The synaptic strength or weight between the input neuron and
output neuron is represented by w.
For a given level of activity of the input neuron, the activity of
the output neuron is then given by the equation:
y
= w ·
x -
b
where b is the
output neuron's bias. The final response of the
network is then given by:
r =
a(y)
where a is
called the activation function.
The activation function can take almost any form, but the most
commonly used are the step function and the sigmoid
function. The step function simply holds the final output at 0
until y exceeds a
threshold value at which point the output is set to 1. This is
similar to the way the patellar knee reflex works: if the mallet
doesn't hit the base of the knee just right, there is no reflex. But
hit the right spot, and the leg kicks forward. The step function
looks like this:
This particular step
function has a threshold value of 0 at which point the function
transitions from a value of 0 to a value of 1.
The sigmoid function is
a less drastic version of the threshold function and is also called a
squashing function. It looks like the picture to the left:
As the figure
illustrates, the sigmoid function is roughly linear in its middle
range. This means that changes in the x value lead to roughly
proportional changes in the y value in this region. However,
large negative or positive values of the input produce asymptotically
smaller changes in the output. If the patellar reflex worked this
way, there would be a range of impact values that cause a
proportionally smaller or larger kick of the leg. But outside of
this range, the kick would not get appreciably smaller or larger.
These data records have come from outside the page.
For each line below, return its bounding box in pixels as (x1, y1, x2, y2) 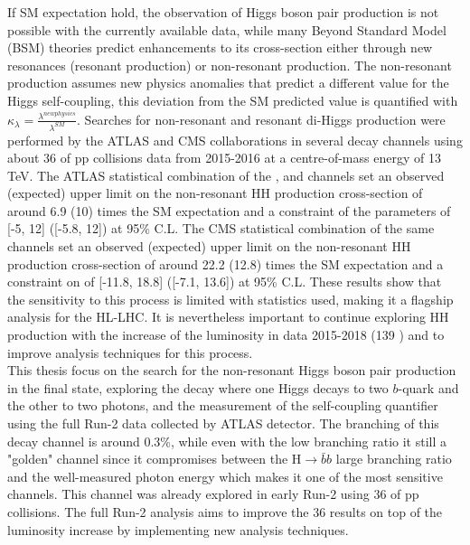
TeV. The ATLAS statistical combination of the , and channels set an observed (7, 165, 445, 184)
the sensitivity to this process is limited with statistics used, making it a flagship (7, 289, 454, 308)
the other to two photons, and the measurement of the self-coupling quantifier (7, 396, 438, 415)
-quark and (398, 378, 459, 397)
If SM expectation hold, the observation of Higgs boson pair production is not (7, 3, 439, 21)
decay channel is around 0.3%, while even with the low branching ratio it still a (7, 431, 446, 450)
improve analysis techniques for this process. (7, 343, 253, 362)
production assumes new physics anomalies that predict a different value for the (7, 73, 449, 92)
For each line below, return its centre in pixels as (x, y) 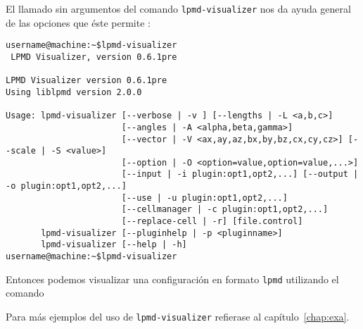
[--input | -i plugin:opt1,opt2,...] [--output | (240, 174)
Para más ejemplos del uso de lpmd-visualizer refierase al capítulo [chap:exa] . (178, 316)
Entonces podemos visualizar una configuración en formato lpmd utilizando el (172, 279)
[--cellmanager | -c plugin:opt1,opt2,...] (225, 210)
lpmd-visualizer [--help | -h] (114, 245)
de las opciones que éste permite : (78, 22)
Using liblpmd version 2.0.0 (74, 92)
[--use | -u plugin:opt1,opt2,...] (204, 198)
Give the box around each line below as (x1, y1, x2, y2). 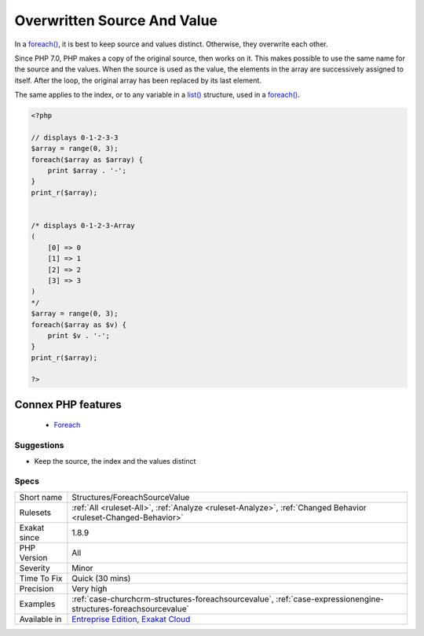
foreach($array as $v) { (31, 320, 127, 329)
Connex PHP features (14, 398, 122, 411)
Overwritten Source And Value (14, 12, 218, 29)
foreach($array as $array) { (31, 155, 144, 164)
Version (19, 552, 48, 563)
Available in (19, 613, 62, 624)
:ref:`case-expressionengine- (276, 594, 385, 605)
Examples (19, 598, 56, 609)
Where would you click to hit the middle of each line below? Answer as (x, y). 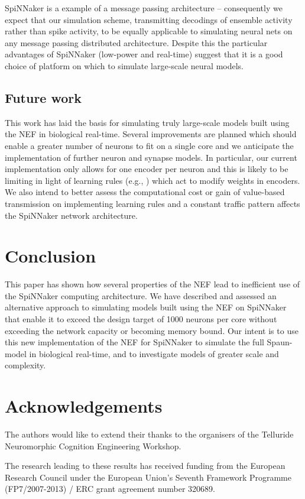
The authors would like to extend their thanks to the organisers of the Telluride (149, 434)
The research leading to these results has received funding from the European (145, 466)
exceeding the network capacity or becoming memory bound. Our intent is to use (152, 330)
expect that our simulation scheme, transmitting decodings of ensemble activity (149, 19)
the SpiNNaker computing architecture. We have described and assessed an (141, 295)
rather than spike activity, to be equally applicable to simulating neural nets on (149, 31)
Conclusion (51, 256)
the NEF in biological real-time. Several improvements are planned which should (151, 134)
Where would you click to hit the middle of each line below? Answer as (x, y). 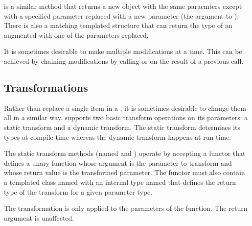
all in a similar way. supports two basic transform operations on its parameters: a (126, 117)
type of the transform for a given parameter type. (78, 191)
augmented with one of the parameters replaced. (76, 35)
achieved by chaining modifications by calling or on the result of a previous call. (124, 61)
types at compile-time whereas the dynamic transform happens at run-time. (118, 137)
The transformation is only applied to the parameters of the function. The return (126, 208)
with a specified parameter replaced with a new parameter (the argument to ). (122, 15)
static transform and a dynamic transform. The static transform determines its (122, 127)
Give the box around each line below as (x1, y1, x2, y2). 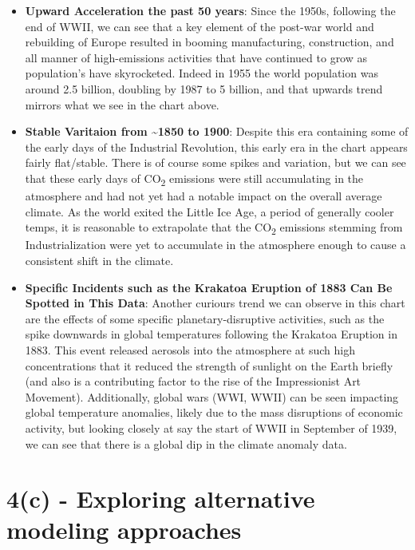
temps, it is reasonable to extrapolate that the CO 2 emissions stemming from (25, 219, 403, 238)
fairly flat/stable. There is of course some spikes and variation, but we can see (25, 154, 406, 171)
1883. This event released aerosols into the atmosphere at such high (25, 341, 355, 358)
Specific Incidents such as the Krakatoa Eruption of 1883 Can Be (25, 279, 393, 295)
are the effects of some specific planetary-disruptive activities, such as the (25, 310, 385, 326)
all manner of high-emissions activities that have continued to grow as (25, 49, 368, 65)
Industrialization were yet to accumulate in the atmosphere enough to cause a (25, 236, 406, 253)
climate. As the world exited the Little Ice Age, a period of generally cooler (25, 203, 394, 220)
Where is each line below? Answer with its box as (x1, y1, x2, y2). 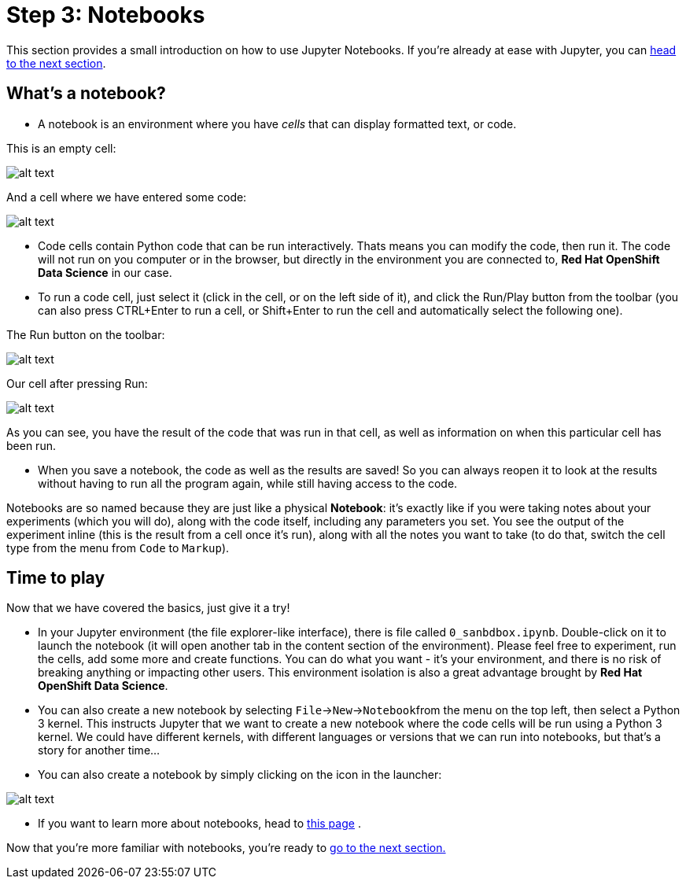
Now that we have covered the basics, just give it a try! (6, 601, 290, 615)
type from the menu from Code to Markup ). (6, 540, 230, 555)
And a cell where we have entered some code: (6, 190, 247, 204)
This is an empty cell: (6, 141, 116, 155)
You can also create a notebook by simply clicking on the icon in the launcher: (38, 768, 442, 782)
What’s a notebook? (6, 83, 166, 104)
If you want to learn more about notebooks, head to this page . (38, 817, 361, 831)
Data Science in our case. (38, 265, 172, 279)
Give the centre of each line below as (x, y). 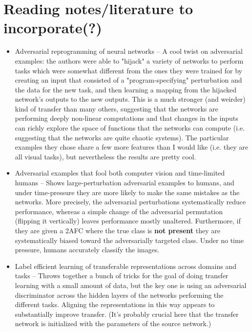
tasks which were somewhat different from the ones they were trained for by (129, 70)
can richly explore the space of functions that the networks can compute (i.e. (130, 128)
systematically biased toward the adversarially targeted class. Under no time (129, 240)
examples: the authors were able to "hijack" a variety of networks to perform (129, 60)
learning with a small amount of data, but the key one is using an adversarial (131, 285)
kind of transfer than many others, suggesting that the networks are (116, 108)
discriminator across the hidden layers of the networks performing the (119, 295)
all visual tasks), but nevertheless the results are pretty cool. (105, 156)
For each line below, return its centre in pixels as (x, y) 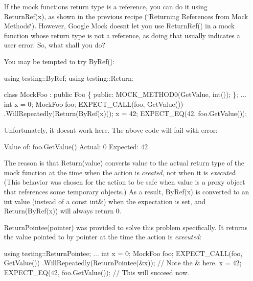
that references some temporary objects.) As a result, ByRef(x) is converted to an (126, 191)
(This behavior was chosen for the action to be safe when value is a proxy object (125, 182)
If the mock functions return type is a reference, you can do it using (106, 6)
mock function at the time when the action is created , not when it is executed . (120, 172)
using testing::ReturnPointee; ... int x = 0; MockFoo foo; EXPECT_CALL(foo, (123, 253)
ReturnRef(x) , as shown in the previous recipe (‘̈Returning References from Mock (126, 16)
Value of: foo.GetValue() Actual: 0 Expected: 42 (76, 146)
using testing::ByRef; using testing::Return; (69, 78)
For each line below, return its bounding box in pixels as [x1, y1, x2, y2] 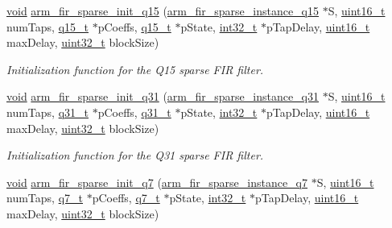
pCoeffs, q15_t [97, 18, 171, 35]
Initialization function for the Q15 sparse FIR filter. [6, 60, 264, 77]
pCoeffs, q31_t [97, 103, 171, 120]
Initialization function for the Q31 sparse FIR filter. [6, 147, 264, 164]
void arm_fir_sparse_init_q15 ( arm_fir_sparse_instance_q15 [6, 2, 320, 19]
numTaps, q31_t [6, 103, 89, 120]
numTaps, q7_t [6, 189, 83, 206]
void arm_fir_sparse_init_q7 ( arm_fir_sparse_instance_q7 [6, 173, 308, 190]
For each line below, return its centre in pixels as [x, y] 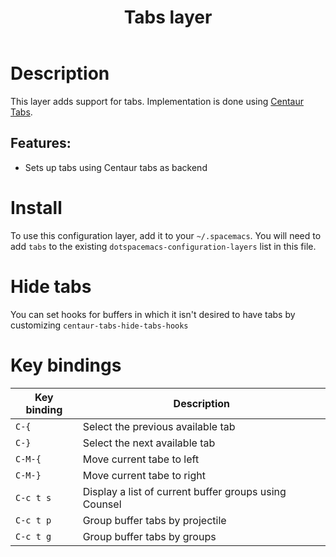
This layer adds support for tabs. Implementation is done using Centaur [157, 101]
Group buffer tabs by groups [149, 536]
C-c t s [33, 497]
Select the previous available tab [159, 426]
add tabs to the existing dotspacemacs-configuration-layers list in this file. [163, 246]
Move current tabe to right [144, 475]
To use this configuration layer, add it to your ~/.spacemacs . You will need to [166, 235]
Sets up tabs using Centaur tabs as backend [116, 167]
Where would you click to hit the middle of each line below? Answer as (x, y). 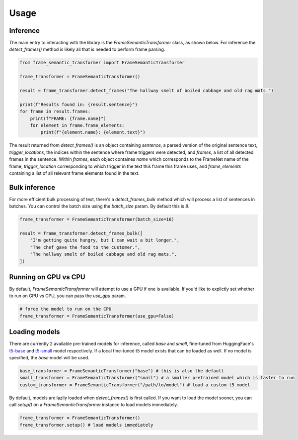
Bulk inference (32, 187)
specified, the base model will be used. (49, 358)
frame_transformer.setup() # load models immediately (86, 425)
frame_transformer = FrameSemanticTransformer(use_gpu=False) (97, 316)
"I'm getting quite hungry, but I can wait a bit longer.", (105, 240)
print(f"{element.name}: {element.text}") (93, 132)
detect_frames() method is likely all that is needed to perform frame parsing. (87, 49)
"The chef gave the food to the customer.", (85, 247)
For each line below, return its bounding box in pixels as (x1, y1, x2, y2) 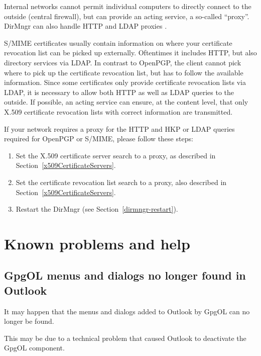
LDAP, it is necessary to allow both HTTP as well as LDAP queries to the (4, 86, 234, 97)
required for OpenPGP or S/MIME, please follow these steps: (4, 133, 193, 144)
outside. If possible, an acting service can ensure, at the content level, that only (4, 97, 248, 107)
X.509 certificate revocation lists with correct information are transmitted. (4, 106, 233, 117)
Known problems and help (4, 233, 190, 253)
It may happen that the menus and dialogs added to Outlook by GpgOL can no (4, 306, 250, 316)
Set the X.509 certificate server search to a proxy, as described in (16, 150, 216, 160)
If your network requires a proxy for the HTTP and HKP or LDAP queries (4, 123, 235, 134)
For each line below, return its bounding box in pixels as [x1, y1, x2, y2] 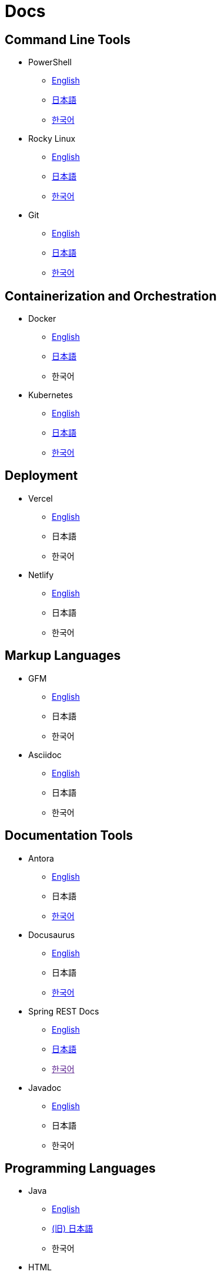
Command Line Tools [5, 32, 130, 47]
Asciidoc [28, 749, 62, 760]
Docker [28, 313, 56, 324]
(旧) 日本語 [52, 1223, 93, 1234]
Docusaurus [28, 929, 75, 940]
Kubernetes [28, 390, 73, 400]
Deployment [5, 468, 78, 483]
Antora [28, 853, 54, 863]
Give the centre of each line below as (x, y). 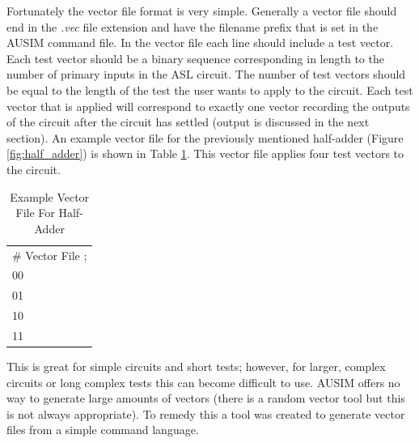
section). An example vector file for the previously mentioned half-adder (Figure (205, 137)
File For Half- (49, 213)
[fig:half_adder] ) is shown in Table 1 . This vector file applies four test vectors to (205, 153)
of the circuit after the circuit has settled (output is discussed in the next (188, 122)
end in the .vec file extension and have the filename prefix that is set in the (193, 26)
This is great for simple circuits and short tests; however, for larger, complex (196, 366)
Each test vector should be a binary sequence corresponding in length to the (195, 58)
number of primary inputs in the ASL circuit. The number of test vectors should (206, 74)
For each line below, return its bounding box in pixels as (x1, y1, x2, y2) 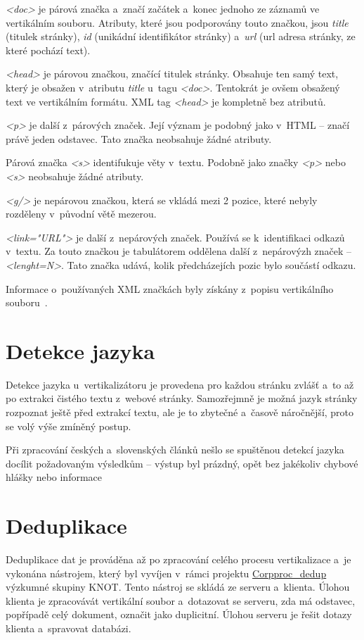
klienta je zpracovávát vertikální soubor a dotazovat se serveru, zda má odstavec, (6, 593, 356, 608)
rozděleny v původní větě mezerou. (6, 206, 157, 221)
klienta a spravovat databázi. (6, 621, 131, 636)
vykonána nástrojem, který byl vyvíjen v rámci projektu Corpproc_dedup (6, 565, 327, 580)
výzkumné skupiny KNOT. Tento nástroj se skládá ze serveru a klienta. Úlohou (6, 579, 350, 594)
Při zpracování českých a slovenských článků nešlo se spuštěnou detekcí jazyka (6, 442, 344, 457)
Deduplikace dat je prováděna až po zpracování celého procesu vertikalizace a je (6, 552, 351, 567)
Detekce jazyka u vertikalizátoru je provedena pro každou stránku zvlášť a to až (6, 377, 354, 391)
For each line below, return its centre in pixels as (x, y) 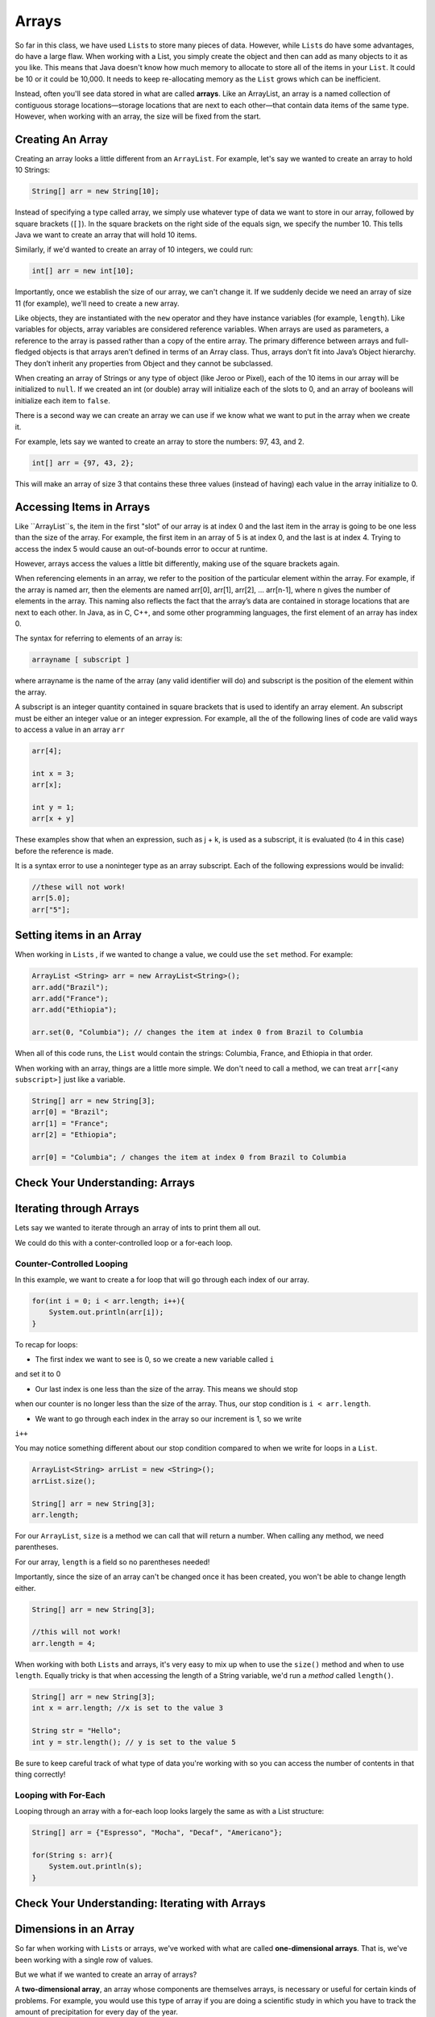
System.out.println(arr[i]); (106, 1312)
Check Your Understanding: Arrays (105, 1183)
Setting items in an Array (79, 935)
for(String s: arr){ (72, 1855)
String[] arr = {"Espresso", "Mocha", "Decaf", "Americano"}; (157, 1833)
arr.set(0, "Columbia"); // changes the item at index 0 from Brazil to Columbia (198, 1032)
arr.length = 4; (64, 1643)
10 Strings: (33, 170)

This type of activation function is particularly useful in robotics
since it can put an automatic upper and lower value on control
signals, such as the voltage being sent to a motor which we would not want to exceed a certain value, positive or negative.
The mathematical
formula for a sigmoidal function is as follows:
f(x)
= 1 / (1 + exp(-x))
where exp()
is the exponential function. As you can see by playing with
different values of x, large negative values of x
result in a value of f(x) near 0 while large positive values of x
yield an f(x)
close to 1, which is consistent with the graph above.
By the way, if you
happened to be wondering how a neuron's activity level can be
negative, well it can't, at least not in real neurons. However,
when we are talking about artificial neurons, we can use any range of
values we like. There is one way that a real neuron's activity can
be considered negative: most neurons have a base level of
activity—in other words, even if they are receiving no input,
they will fire at some frequency. If this base level activity is
suppressed by an input, then the lower value could be considered
"negative" relative to the baseline. However, our goal is
not to model real neurons exactly but to borrow as many concepts from
them as we find useful. For this reason, artificial neurons are
sometimes referred to simply as units or nodes.
The non-linear property
of both the step and sigmoid functions turns out to be of critical
significance in artificial neural networks. The reason is that
non-linearity enables the network to make "decisions" in a
way that is not possible in purely linear networks. This will be
fully explained in a later section on categorization.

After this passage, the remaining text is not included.